Kwalitatieve raming van mogelijke financiële gevolgen in het kader van de Wkkgz
Bij de richtlijnmodule is conform de Wet kwaliteit, klachten en geschillen zorg (Wkkgz) een kwalitatieve raming uitgevoerd om te beoordelen of de aanbevelingen mogelijk leiden tot substantiële financiële gevolgen. Bij het uitvoeren van deze beoordeling is de richtlijnmodule op verschillende domeinen getoetst (zie het stroomschema op de Richtlijnendatabase).
Module |
Uitkomst raming |
Toelichting |
Module Aanwezigheid van naaste |
Geen substantiële financiële gevolgen |
Hoewel uit de toetsing volgt dat de aanbeveling(en) breed toepasbaar zijn (5.000-40.000 patiënten), volgt ook uit de toetsing dat het geen nieuwe manier van zorgverlening of andere organisatie van zorgverlening betreft. Er worden daarom geen substantiële financiële gevolgen verwacht. |
Werkwijze
AGREE
Deze richtlijnmodule is opgesteld conform de eisen vermeld in het rapport Medisch Specialistische Richtlijnen 2.0 van de adviescommissie Richtlijnen van de Raad Kwaliteit. Dit rapport is gebaseerd op het AGREE II instrument (Appraisal of Guidelines for Research & Evaluation II; Brouwers, 2010).
Knelpuntenanalyse en uitgangsvragen
Tijdens de voorbereidende fase inventariseerde de werkgroep de knelpunten in de zorg voor vitaal bedreigde patiënten die geïntubeerd worden buiten de OK. Tevens zijn er knelpunten aangedragen door verschillende stakeholders via een schriftelijke knelpunteninventarisatie. Een verslag hiervan is opgenomen onder aanverwante producten.

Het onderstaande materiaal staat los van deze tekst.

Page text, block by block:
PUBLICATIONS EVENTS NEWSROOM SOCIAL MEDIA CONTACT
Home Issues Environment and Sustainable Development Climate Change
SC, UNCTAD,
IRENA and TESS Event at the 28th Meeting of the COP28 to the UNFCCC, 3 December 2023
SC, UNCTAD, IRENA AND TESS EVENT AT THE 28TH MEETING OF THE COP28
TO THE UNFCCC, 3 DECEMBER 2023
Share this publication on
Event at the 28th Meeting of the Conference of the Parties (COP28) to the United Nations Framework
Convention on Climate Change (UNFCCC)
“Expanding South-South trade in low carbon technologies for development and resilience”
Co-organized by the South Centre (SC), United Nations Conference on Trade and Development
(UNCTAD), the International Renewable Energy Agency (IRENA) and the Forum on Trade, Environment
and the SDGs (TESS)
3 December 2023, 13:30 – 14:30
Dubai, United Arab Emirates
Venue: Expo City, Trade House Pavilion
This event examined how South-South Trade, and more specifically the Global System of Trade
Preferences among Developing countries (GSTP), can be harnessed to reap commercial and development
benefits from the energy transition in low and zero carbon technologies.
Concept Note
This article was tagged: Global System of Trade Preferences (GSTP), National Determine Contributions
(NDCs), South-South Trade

Op basis van de uitkomsten van de knelpuntenanalyse zijn door de werkgroep concept-uitgangsvragen opgesteld en definitief vastgesteld.
Uitkomstmaten
Na het opstellen van de zoekvraag behorende bij de uitgangsvraag inventariseerde de werkgroep welke uitkomstmaten voor de patiënt relevant zijn, waarbij zowel naar gewenste als ongewenste effecten werd gekeken. Hierbij werd een maximum van acht uitkomstmaten gehanteerd. De werkgroep waardeerde deze uitkomstmaten volgens hun relatieve belang bij de besluitvorming rondom aanbevelingen, als cruciaal (kritiek voor de besluitvorming), belangrijk (maar niet cruciaal) en onbelangrijk. Tevens definieerde de werkgroep tenminste voor de cruciale uitkomstmaten welke verschillen zij klinisch (patiënt) relevant vonden.

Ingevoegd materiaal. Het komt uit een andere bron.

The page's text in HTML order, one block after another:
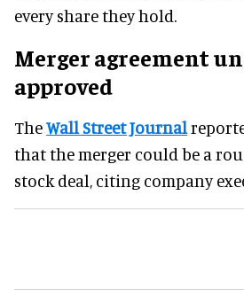
every share they hold.
Merger agreement
approved
TheWall Street Journal
that the merger could be a
stock deal, citing company
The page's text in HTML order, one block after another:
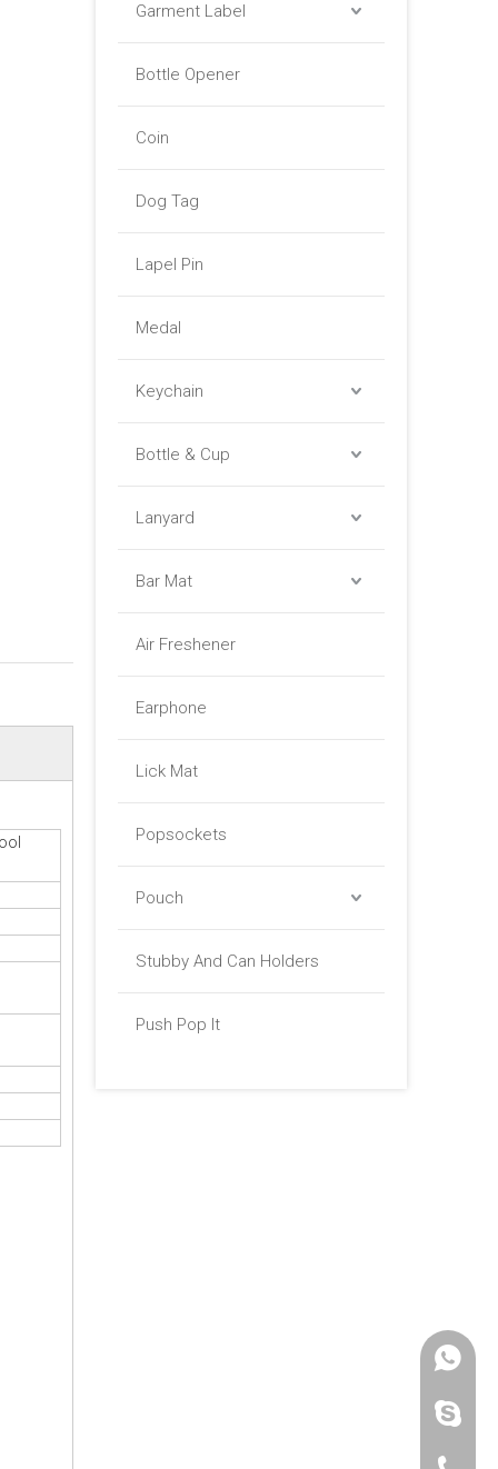
Garment Label
Bottle Opener
Coin
Dog Tag
Lapel Pin
Medal
Keychain
Bottle & Cup
Lanyard
Bar Mat
Air Freshener
Earphone
Lick Mat
Popsockets
Pouch
Stubby And Can Holders
Push Pop It
+86 -
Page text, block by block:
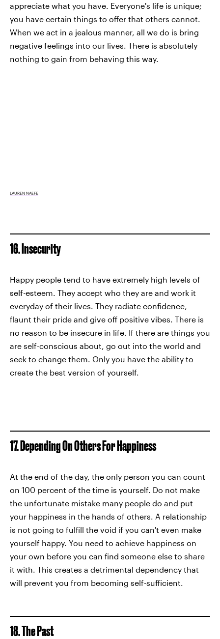
appreciate what you have. Everyone's life is unique;
you have certain things to offer that others cannot.
When we act in a jealous manner, all we do is bring
negative feelings into our lives. There is absolutely
nothing to gain from behaving this way.
LAUREN NAEFE
16. Insecurity
Happy people tend to have extremely high levels of
self-esteem. They accept who they are and work it
everyday of their lives. They radiate confidence,
flaunt their pride and give off positive vibes. There is
no reason to be insecure in life. If there are things you
are self-conscious about, go out into the world and
seek to change them. Only you have the ability to
create the best version of yourself.
17. Depending On Others For Happiness
At the end of the day, the only person you can count
on 100 percent of the time is yourself. Do not make
the unfortunate mistake many people do and put
your happiness in the hands of others. A relationship
is not going to fulfill the void if you can't even make
yourself happy. You need to achieve happiness on
your own before you can find someone else to share
it with. This creates a detrimental dependency that
will prevent you from becoming self-sufficient.
18. The Past
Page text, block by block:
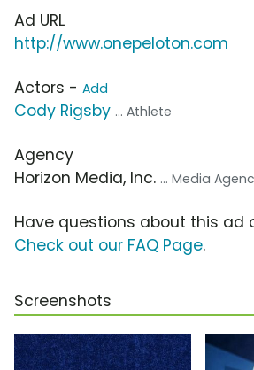
Ad URL
http://www.onepeloton.com
Actors - Add
Cody Rigsby ... Athlete
Agency
Horizon Media, Inc. ... Media
Have questions about this ad
Check out our FAQ Page.
Screenshots
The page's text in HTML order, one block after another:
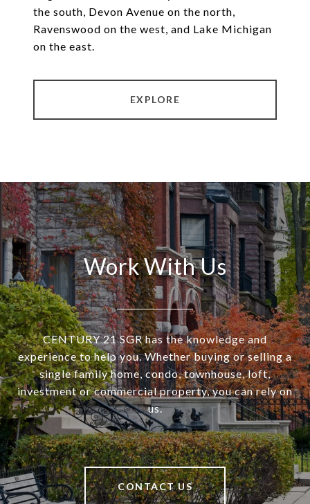
the south, Devon Avenue on the north,
Ravenswood on the west, and Lake Michigan
on the east.
EXPLORE
Work With Us
CENTURY 21 SGR has the knowledge and
experience to help you. Whether buying or selling a
single family home, condo, townhouse, loft,
investment or commercial property, you can rely on
us.
CONTACT US
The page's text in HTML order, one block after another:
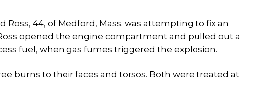
Ross, 44, of Medford, Mass. was attempting to fix an
opened the engine compartment and pulled out a
fuel, when gas fumes triggered the explosion.
burns to their faces and torsos. Both were treated at
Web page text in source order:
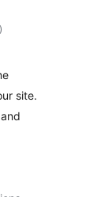
total
ratings
)
site.
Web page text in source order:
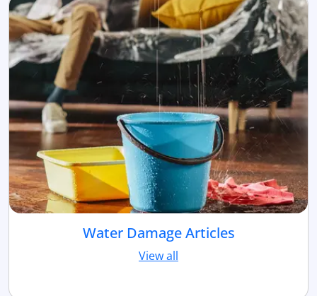
Water Damage Articles
View all
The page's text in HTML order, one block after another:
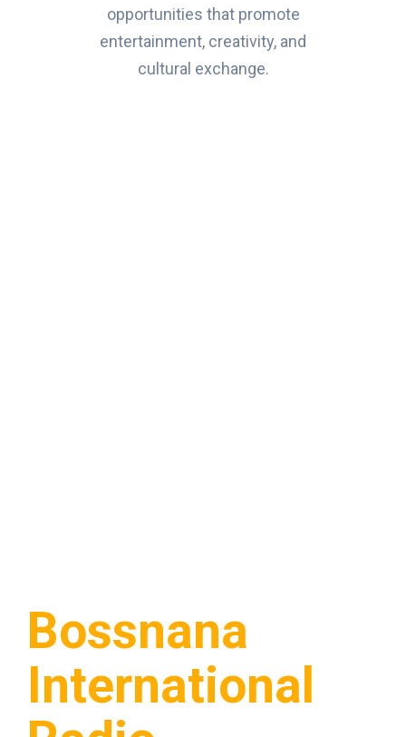
opportunities that promote
entertainment, creativity, and
cultural exchange.
Bossnana
International
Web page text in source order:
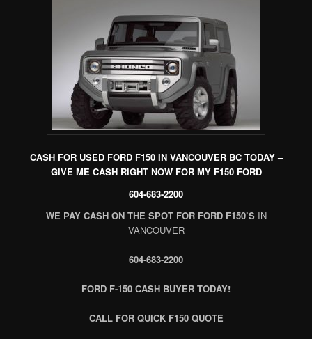
CASH FOR USED FORD F150 IN VANCOUVER BC TODAY –
GIVE ME CASH RIGHT NOW FOR MY F150 FORD
604-683-2200
WE PAY CASH ON THE SPOT FOR FORD F150’SIN
VANCOUVER
604-683-2200
FORD F-150 CASH BUYER TODAY!
CALL FOR QUICK F150 QUOTE
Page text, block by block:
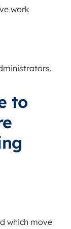
work
to
which move
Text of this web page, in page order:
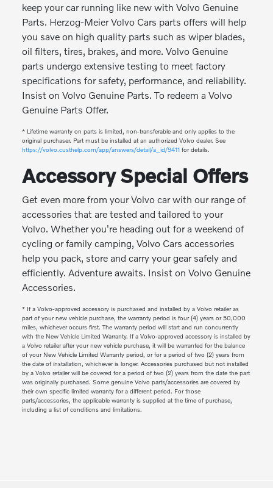
keep your car running like new with Volvo Genuine
Parts. Herzog-Meier Volvo Cars parts offers will help
you save on high quality parts such as wiper blades,
oil filters, tires, brakes, and more. Volvo Genuine
parts undergo extensive testing to meet factory
specifications for safety, performance, and reliability.
Insist on Volvo Genuine Parts. To redeem a Volvo
Genuine Parts Offer.
* Lifetime warranty on parts is limited, non-transferable and only applies to the
original purchaser. Part must be installed at an authorized Volvo dealer. See
https://volvo.custhelp.com/app/answers/detail/a_id/9411 for details.
Accessory Special Offers
Get even more from your Volvo car with our range of
accessories that are tested and tailored to your
Volvo. Whether you're heading out for a weekend of
cycling or family camping, Volvo Cars accessories
help you pack, store and carry your gear safely and
efficiently. Adventure awaits. Insist on Volvo Genuine
Accessories.
* If a Volvo-approved accessory is purchased and installed by a Volvo retailer as
part of your new vehicle purchase, the warranty period is four (4) years or 50,000
miles, whichever occurs first. The warranty period will start and run concurrently
with the New Vehicle Limited Warranty. If a Volvo-approved accessory is installed by
a Volvo retailer after your new vehicle purchase, it will be warranted for the balance
of your New Vehicle Limited Warranty period, or for a period of two (2) years from
the date of installation, whichever is longer. Accessories purchased but not installed
by a Volvo retailer will be covered for a period of two (2) years from the date the part
was originally purchased. Some genuine Volvo parts/accessories are covered by
their own specific limited warranty for a different period. For those
parts/accessories, the applicable warranty is supplied at the time of purchase,
including a list of conditions and limitations.

Methode literatuursamenvatting
Een uitgebreide beschrijving van de strategie voor zoeken en selecteren van literatuur is te vinden onder ‘Zoeken en selecteren’ onder Onderbouwing. Indien mogelijk werd de data uit verschillende studies gepoold in een random-effects model. Review Manager 5.4 werd gebruikt voor de statistische analyses. De beoordeling van de kracht van het wetenschappelijke bewijs wordt hieronder toegelicht.

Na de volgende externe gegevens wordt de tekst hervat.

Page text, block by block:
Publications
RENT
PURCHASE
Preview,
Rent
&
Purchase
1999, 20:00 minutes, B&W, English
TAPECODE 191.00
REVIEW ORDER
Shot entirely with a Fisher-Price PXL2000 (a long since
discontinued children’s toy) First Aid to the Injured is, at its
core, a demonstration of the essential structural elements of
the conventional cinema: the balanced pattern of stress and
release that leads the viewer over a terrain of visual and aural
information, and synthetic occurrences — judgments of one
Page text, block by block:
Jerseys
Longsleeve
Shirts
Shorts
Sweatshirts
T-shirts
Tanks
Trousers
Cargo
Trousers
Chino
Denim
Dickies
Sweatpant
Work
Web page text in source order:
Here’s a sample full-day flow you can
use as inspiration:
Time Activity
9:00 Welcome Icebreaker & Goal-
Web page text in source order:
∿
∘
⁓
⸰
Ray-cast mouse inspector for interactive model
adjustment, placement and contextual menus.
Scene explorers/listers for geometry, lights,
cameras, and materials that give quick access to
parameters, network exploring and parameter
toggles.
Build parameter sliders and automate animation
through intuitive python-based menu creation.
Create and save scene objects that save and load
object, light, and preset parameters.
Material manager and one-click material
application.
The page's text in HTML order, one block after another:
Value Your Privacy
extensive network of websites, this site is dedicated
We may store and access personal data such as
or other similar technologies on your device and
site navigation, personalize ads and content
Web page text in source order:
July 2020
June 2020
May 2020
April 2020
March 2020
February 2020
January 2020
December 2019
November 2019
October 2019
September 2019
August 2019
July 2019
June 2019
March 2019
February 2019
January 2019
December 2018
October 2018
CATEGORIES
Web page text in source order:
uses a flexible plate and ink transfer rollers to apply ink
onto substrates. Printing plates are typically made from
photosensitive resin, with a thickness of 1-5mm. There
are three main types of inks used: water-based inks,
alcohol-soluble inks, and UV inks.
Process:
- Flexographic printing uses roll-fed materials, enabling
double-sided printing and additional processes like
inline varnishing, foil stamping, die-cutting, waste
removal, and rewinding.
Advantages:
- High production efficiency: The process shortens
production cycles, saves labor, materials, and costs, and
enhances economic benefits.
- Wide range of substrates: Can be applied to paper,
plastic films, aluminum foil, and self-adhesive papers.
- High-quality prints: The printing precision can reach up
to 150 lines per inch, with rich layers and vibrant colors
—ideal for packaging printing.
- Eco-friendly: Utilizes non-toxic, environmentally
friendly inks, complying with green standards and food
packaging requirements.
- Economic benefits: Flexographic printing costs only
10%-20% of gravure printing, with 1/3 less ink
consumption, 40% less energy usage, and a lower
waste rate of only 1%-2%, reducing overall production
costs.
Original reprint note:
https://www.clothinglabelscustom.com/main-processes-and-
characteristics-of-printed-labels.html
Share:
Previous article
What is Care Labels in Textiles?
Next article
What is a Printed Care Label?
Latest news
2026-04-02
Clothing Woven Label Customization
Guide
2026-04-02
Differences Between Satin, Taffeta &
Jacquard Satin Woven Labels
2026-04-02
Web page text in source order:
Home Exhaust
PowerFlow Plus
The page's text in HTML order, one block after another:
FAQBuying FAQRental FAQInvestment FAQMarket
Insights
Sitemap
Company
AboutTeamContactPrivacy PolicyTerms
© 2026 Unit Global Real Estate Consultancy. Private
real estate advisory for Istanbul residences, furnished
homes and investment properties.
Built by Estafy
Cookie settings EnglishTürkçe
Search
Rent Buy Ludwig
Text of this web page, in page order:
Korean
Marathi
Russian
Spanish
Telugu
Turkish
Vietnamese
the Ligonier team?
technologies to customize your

Beoordelen van de kracht van het wetenschappelijke bewijs
De kracht van het wetenschappelijke bewijs werd bepaald volgens de GRADE-methode. GRADE staat voor ‘Grading Recommendations Assessment, Development and Evaluation’ (zie http://www.gradeworkinggroup.org/). De basisprincipes van de GRADE-methodiek zijn: het benoemen en prioriteren van de klinisch (patiënt) relevante uitkomstmaten, een systematische review per uitkomstmaat, en een beoordeling van de bewijskracht per uitkomstmaat op basis van de acht GRADE-domeinen (domeinen voor downgraden: risk of bias, inconsistentie, indirectheid, imprecisie, en publicatiebias; domeinen voor upgraden: dosis-effect relatie, groot effect, en residuele plausibele confounding).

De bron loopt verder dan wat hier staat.